Notice how the stack frame zero contains the actual value of the $password variable, which can end up on error messages, error logs, application logs, etc., which is insecure and highly undesired.


In PHP 8.2 and later, it is possible to mark such sensitive parameters with a PHP attribute named SensitiveParameter, which makes PHP redact the sensitive information from the stack trace.

function passwordHash(#[SensitiveParameter] string $password) {
    var_dump(debug_backtrace());
}

passwordHash('hunter2');

Prior to the support for redacting sensitive parameters, PHP simply passes the value of the parameters with no modifications:

array(1) {
  [0]=>
  array(4) {
    ["file"]=> string(38) "..."
    ["line"]=> int(9)
    ["function"]=> string(3) "passwordHash"
    ["args"]=> array(1) {
      [0]=> string(38) "hunter2"
    }
  }
}

With parameter value redacting, the value of the parameter is replaced with a SensitiveParameterValue object that effectively prevents the value of parameters marked SensitiveParameter from leaking to error logs, stack traces, etc.

-function passwordHash(string $password): string {
+function passwordHash(#[SensitiveParameter] string $password): string {
    debug_print_backtrace();
}

passwordHash('hunter2');
array(1) {
  [0]=>
  array(4) {
    ["file"]=> string(38) "..."
    ["line"]=> int(9)
    ["function"]=> string(3) "foo"
    ["args"]=> array(1) {
-     [0]=> string(38) "hunter2"
+     [0]=> object(SensitiveParameterValue)#1 (0) {
+     }
    }
  }
}

#[SensitiveParameter] Attribute

SensitiveParameter is a new PHP attribute added to PHP core in PHP 8.2.
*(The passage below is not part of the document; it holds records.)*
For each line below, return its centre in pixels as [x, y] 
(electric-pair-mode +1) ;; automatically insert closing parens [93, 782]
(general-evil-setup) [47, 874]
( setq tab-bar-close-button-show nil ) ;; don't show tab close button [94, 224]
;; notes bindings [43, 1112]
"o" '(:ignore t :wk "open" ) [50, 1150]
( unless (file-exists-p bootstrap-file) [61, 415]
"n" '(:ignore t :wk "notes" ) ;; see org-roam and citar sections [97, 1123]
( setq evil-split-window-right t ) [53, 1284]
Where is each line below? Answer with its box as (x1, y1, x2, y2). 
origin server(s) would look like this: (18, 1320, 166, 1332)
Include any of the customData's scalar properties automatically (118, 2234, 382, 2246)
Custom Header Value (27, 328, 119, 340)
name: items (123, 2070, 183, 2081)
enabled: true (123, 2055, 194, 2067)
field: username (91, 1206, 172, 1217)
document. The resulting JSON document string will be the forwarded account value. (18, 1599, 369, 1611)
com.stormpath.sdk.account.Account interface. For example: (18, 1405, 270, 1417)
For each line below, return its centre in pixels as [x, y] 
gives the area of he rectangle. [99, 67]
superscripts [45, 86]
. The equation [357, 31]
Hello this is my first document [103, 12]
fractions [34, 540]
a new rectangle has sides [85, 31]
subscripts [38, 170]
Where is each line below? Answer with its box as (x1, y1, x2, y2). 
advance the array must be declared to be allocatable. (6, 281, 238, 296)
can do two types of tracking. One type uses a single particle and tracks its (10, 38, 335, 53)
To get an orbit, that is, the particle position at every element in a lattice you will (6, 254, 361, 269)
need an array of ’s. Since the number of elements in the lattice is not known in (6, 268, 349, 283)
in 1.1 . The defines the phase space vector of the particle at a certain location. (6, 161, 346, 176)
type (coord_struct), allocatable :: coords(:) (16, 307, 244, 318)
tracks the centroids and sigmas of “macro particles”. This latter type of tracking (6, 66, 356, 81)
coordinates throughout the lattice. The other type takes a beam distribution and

This attribute can only be used on parameters.

SensitiveParameter synopsis:

#[Attribute(Attribute::TARGET_PARAMETER)]
final class SensitiveParameter {
    public function __construct() {}
}

#[SensitiveParameterValue] Class

When a parameter is attributed as sensitive (with SensitiveParameter attribute), the actual values of the parameters available in var_dump/logging functions are replaced with an object of the new SensitiveParameterValue added in PHP 8.2.

SensitiveParameterValue objects encapsulate the actual value of the parameter, in case the actual value needs to be deliberately obtained for legitimate use cases.

SensitiveParameterValue synopsis:

final class SensitiveParameterValue {  
  private readonly mixed $value;

  public function __construct(mixed $value) {
    $this->value = $value;
  }

  public function getValue(): mixed {
    return $this->value;
  }

  public function __debugInfo(): array {
    return [];
  }

  public function __serialize(): array { 
    throw new \Exception("Serialization of 'SensitiveParameterValue' is not allowed");
  }

  public function __unserialize(array $data): void {
    throw new \Exception("Unserialization of 'SensitiveParameterValue' is not allowed");
  }
}

When a parameter value is redacted, the actual value is stored in the private property value. Because the value property is marked private, it cannot be accessed from outside the SensitiveParameterValue class. The __debugInfo magic method returns an empty array, which makes sure the value property is not included in any debug values.

To access the actual value, call getValue() method:

$stackTrace = debug_backtrace();
var_dump($stackTrace[0]['args'][0]->getValue()); // "hunter2"

Serialization of SensitiveParameterValue objects

It is not allowed to serialize SensitiveParameterValue objects:

$stackTrace = debug_backtrace();
serialize($stackTrace);
Exception: Serialization of 'SensitiveParameterValue' is not allowed in ...:...

This behavior prevents the sensitive value from being exposed in the serialized string, but may introduce compatibility issues on loggers that attempt to serialize the stack trace without being aware of potential values that must not be serialized. However, SensitiveParameterValue is not the only class that cannot be serialized, and any application that serializes stack traces must make sure to avoid serializing such class objects.

Backwards Compatibility Impact

SensitiveParameter and SensitiveParameterValue are newly declared classes in the global namespace. User-land applications are no longer allowed to declare classes in the global namespace with the same names.

It is possible to polyfill SensitiveParameter and SensitiveParameterValue classes themselves in older PHP versions, but PHP will not automatically redact parameters attributed with SensitiveParameter.